Could you please reproduce every record below exactly, leaving out the pictures?

Segment Start: INFORMATION SHOWN

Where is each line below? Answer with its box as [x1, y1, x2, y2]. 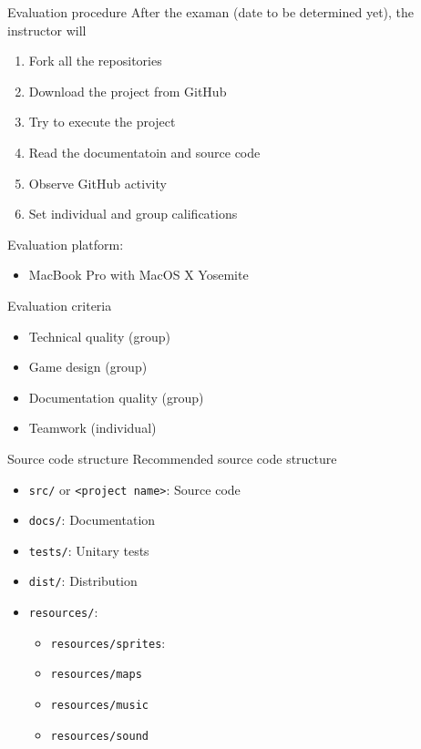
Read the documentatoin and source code [28, 142, 261, 161]
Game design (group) [28, 357, 148, 376]
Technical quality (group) [28, 326, 171, 345]
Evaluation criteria [7, 295, 112, 314]
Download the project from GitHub [28, 81, 227, 100]
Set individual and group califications [28, 204, 238, 223]
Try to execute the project [28, 112, 176, 131]
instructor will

Segment End: INFORMATION SHOWN

EXERCISE RESULT:
Where is each line below? Answer with its box as [x1, y1, x2, y2]. 
Read the documentatoin and source code [28, 142, 261, 161]
Game design (group) [28, 357, 148, 376]
Technical quality (group) [28, 326, 171, 345]
Evaluation criteria [7, 295, 112, 314]
Download the project from GitHub [28, 81, 227, 100]
Set individual and group califications [28, 204, 238, 223]
Try to execute the project [28, 112, 176, 131]
instructor will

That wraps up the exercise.